Of course Tony Robbins isn’t alone.  Everyone believes the US Government has the same kind of debt as households.  That myth is causing the entire country to be focused on the wrong problem.  And the solutions to this imaginary problem will turn the actual problem into a nightmare.   Our country has been teetering on the brink of a deflationary Depression – capital D as in the Great Depression – and only the size of the US debt and deficit has saved us so far.

As much as we all hate to hear about money being spent on food stamps, unemployment checks and medicare, that spending is saving the country from tent cities, bread lines and much worse unemployment.  That type of spending, in my opinion, isn’t nearly as bad as people believe.  I’ve heard critics cry that “trillions have been spent on the poor”.  Well, the poor are still poor, so who has the money?  The answer is that businesses, workers and savers ended up with it.  Money spent on the poor immediately gets spent by them which employs people like the local grocer, the farmer or food company who produced the food, and truck drivers and all kinds of other workers up and down the line.   Some of that money also comes back as taxes from those down the production/earning line.  Food stamps more than likely also keeps people away from crime as a source of money which saves local governments and hospitals money, not to mention the non-financial benefits of not allowing kids to starve and keeping the streets safer.  Yes, there are better ways to spend, but not spending at all would force the kind of economic disaster that Greece, Spain and other countries are living through right now.

But back to Tony Robbins.  Tony, if you’re listening, let me try to explain why the US Government debt doesn’t need to be paid back, and their debt is nothing at all like your or my debt.

The simplest explanation is the government can simply print to spend.  You might counter that printing would cause inflation, but that’s another discussion.  The possibility of inflation doesn’t change the simple fact that the government can print money and therefore can always do that to pay its debts.  Households can’t do that.  They must either work to earn money, or default on their loans.  The Government NEVER has to default.
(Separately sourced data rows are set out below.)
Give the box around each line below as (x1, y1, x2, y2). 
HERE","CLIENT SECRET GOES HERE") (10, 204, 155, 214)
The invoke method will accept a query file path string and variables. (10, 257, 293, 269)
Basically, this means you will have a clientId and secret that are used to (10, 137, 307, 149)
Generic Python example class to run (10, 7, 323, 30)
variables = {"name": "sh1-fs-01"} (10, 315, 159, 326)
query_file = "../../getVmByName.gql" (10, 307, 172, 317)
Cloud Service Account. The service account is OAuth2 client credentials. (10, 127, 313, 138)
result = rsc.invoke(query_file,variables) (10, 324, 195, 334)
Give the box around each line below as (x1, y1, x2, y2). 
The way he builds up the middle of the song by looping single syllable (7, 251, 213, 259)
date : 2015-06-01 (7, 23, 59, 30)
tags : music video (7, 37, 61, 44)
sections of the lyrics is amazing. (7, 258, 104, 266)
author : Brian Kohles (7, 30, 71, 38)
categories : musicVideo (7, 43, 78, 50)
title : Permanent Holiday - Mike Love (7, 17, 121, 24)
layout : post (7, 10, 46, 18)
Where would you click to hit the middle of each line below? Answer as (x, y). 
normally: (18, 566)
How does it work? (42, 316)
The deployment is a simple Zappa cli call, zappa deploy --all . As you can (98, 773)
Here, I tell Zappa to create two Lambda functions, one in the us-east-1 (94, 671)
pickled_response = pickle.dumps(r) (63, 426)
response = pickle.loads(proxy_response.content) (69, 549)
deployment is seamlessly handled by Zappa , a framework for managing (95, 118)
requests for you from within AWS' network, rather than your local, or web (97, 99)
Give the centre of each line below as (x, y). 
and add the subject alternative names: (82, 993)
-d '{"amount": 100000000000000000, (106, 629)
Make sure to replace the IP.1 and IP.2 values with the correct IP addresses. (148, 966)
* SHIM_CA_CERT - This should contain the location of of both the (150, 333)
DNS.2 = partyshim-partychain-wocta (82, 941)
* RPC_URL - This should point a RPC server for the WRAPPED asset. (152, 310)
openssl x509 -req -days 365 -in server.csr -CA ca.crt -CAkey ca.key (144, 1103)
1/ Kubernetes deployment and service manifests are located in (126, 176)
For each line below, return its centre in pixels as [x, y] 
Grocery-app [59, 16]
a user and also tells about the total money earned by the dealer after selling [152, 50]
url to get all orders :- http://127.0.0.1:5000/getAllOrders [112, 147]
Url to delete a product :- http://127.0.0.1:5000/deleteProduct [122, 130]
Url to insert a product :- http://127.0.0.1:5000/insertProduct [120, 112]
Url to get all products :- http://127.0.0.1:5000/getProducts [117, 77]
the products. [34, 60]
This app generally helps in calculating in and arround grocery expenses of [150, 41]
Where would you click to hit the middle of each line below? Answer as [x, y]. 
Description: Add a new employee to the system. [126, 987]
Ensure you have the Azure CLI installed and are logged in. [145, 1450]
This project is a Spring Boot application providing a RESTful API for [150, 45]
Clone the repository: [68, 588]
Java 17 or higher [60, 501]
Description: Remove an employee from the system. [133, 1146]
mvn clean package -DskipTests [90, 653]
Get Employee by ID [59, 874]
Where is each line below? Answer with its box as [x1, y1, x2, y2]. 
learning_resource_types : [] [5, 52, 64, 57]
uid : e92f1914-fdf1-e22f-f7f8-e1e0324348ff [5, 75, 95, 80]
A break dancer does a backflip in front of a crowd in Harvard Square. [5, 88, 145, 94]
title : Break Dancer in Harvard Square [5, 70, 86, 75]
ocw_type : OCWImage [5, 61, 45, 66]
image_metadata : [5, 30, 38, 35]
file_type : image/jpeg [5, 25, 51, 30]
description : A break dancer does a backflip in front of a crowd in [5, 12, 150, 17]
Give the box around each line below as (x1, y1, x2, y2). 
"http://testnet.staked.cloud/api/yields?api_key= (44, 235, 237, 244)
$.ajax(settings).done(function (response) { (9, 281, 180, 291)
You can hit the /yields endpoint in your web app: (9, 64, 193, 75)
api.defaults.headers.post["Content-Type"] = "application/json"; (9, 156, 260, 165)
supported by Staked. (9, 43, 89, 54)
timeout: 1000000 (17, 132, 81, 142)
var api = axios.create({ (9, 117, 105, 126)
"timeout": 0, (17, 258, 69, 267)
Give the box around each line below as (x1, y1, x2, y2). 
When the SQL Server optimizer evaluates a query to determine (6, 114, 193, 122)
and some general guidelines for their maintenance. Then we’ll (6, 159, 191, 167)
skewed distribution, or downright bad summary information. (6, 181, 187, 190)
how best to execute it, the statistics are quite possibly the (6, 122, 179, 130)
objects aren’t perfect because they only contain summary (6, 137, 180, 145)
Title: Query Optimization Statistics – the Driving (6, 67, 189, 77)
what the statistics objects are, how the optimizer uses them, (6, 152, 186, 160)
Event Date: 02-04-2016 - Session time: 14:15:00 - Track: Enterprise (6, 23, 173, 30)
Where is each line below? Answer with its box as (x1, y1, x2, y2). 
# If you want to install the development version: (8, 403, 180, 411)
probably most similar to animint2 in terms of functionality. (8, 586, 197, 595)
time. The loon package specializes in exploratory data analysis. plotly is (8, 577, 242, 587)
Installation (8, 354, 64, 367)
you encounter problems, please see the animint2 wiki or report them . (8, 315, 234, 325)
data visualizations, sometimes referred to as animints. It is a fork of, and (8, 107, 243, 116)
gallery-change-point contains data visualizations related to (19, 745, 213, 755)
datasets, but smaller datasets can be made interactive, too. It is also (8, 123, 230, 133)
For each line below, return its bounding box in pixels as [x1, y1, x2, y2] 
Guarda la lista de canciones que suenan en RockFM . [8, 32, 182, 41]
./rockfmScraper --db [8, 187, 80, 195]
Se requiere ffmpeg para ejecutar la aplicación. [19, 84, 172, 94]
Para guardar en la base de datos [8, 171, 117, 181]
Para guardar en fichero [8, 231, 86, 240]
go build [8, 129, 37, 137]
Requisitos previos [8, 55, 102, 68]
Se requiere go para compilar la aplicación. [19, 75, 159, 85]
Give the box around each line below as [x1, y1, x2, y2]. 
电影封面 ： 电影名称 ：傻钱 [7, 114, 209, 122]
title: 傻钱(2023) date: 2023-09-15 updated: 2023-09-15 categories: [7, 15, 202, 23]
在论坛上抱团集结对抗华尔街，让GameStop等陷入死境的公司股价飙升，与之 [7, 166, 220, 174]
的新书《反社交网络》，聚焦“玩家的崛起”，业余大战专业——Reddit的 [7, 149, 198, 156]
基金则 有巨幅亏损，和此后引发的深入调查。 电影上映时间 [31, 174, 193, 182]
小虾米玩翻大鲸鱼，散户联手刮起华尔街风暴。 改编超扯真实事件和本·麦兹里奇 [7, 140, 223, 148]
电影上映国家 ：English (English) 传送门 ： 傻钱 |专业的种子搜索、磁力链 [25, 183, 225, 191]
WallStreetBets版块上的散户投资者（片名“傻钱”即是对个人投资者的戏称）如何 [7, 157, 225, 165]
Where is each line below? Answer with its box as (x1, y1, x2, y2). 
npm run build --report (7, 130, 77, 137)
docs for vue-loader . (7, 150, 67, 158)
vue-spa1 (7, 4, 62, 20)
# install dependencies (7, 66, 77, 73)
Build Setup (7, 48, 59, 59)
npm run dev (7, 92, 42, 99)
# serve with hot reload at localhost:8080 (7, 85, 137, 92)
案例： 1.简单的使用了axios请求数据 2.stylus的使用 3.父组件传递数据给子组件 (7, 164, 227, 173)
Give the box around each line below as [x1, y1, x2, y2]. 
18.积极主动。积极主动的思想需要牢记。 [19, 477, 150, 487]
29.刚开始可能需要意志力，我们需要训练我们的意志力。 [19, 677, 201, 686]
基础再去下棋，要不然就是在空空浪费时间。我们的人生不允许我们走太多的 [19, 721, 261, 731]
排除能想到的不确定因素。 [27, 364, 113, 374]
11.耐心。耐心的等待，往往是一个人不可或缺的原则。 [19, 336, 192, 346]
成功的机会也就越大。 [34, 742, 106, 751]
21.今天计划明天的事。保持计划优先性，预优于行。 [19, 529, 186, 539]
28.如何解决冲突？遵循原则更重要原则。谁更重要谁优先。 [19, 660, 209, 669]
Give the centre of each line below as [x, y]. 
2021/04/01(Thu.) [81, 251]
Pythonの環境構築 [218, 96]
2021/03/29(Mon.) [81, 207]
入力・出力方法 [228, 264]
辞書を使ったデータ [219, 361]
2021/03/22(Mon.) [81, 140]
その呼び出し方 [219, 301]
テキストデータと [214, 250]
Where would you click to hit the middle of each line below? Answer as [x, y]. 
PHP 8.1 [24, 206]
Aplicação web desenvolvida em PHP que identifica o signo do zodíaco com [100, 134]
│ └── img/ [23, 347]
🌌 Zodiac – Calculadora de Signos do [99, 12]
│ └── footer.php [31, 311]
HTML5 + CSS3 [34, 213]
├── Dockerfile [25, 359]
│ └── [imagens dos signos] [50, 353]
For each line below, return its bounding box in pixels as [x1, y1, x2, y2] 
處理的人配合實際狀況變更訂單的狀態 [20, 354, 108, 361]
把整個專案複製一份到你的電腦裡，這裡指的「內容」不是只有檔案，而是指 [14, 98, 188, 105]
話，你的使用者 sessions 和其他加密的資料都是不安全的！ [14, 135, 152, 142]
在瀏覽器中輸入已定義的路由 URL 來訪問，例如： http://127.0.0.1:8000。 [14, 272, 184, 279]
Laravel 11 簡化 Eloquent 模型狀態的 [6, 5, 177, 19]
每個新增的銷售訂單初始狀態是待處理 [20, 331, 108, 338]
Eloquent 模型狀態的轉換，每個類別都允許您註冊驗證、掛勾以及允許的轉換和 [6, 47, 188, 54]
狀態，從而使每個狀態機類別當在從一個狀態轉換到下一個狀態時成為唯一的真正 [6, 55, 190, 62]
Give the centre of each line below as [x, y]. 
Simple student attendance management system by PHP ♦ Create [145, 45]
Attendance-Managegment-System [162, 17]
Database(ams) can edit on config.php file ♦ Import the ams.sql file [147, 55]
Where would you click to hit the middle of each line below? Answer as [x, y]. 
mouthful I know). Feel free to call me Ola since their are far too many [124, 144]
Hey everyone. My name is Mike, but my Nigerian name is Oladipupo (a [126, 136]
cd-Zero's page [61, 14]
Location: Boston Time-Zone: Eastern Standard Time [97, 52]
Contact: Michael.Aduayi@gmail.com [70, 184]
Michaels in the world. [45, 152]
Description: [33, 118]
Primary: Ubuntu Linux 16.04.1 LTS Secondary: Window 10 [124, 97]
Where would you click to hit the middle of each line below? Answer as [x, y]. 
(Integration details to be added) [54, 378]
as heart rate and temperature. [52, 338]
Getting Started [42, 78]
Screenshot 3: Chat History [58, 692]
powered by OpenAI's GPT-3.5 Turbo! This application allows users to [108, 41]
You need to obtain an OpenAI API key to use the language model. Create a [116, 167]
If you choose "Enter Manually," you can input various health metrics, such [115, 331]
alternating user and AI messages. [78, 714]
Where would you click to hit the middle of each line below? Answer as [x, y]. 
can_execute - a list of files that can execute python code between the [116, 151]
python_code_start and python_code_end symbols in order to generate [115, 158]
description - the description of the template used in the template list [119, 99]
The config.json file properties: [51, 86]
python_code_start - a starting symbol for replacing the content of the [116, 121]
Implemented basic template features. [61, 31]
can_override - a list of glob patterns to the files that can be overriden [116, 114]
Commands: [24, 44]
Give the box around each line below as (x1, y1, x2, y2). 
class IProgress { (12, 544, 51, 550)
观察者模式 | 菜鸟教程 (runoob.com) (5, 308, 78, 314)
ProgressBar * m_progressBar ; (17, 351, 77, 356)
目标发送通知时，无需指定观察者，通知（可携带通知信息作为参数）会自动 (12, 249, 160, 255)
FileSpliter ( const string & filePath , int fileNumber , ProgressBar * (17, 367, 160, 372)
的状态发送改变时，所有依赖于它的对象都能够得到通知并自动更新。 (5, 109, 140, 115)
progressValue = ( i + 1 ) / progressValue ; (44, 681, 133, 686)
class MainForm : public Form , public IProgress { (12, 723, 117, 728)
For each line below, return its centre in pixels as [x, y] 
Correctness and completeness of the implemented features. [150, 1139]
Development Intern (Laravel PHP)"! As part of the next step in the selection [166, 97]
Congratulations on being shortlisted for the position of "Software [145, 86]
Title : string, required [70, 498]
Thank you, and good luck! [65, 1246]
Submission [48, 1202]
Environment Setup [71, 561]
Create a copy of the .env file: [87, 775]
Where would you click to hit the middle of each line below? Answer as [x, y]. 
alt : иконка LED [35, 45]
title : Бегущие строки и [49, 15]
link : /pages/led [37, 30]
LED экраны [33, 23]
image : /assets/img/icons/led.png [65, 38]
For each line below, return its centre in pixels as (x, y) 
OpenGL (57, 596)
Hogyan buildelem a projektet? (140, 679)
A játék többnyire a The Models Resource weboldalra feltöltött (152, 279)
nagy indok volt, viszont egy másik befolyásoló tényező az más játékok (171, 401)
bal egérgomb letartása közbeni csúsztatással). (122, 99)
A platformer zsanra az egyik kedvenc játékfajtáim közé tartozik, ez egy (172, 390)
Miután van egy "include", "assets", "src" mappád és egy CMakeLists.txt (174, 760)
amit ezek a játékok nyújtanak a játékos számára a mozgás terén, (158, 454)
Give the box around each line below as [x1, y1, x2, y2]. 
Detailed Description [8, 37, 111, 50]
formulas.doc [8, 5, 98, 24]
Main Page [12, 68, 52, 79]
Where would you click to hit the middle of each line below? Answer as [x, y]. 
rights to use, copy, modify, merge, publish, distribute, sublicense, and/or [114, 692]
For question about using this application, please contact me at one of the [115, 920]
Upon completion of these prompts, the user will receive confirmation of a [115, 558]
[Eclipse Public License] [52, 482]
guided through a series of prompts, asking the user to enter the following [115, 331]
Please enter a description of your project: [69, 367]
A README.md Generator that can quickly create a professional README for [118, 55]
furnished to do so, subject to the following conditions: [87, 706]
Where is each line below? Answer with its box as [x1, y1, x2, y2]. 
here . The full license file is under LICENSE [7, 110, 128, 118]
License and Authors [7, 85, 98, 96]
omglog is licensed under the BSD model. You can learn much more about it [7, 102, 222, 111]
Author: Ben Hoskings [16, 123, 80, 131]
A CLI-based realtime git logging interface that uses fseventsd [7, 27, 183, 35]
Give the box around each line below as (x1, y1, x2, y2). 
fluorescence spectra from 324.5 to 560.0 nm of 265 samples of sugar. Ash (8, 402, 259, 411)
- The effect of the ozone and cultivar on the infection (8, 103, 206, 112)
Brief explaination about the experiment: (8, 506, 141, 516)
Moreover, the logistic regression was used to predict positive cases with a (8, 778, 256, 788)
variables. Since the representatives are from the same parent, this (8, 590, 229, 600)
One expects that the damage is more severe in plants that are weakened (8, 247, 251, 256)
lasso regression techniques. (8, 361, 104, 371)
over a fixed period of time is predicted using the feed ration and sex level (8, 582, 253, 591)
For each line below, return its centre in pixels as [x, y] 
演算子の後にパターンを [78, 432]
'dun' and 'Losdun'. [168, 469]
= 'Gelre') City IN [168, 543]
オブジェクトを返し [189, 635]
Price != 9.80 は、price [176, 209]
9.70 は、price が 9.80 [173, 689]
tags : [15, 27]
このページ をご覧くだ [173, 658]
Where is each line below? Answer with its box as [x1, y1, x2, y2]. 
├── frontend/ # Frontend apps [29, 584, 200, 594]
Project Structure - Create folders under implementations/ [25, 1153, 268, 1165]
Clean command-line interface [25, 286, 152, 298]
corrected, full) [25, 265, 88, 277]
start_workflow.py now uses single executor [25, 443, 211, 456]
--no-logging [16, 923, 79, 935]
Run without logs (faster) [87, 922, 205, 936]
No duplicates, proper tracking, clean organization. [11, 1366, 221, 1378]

There are a number of routes I can go for a fuller explanation.  But let’s tackle the related myths.  One is that “China funds us”.  Nope, they don’t.  We do NOT borrow money from China.  China earns U.S. dollars via their trade surplus with us.  Americans send over their hard-earned money for toys and iPads.  Companies like FoxConn exchange their dollars for Yuan, and in that sense WE, the citizens, FUND THEM.  Next the Chinese government who has a printing press that spits out Yuan whenever they please (and my understanding is that they are adding as much as 17% to their money supply annually for a number of years now – and we’re afraid of 3%), so they try to figure out what to do with these green pieces of paper.  The U.S. government will not let them buy strategic things like our oil fields or oil companies, so they are left with buying golf courses, buildings, or… we let them buy U.S. Treasury bonds.

Everyone claims that is them funding the Treasury, and that now the Treasury owes the Chinese.  And that is technically true, but look at it another way.  Bonds are a savings account just like when you deposit money into a savings account at your bank… now your bank owes you that money.  So are you bankrupting them if you deposit $1 trillion?  With that money in the bank, is that bank now going broke?  Laughable when you think about it that way.  Of course you may counter that “they would be going broke if they spent it on medicare and food stamps”.  But again, the U.S. can’t go broke since they have a printing press.  There is no chance the Treasury, working with the Fed, can’t pay China back if it ever demands U.S. dollars instead of U.S. bonds.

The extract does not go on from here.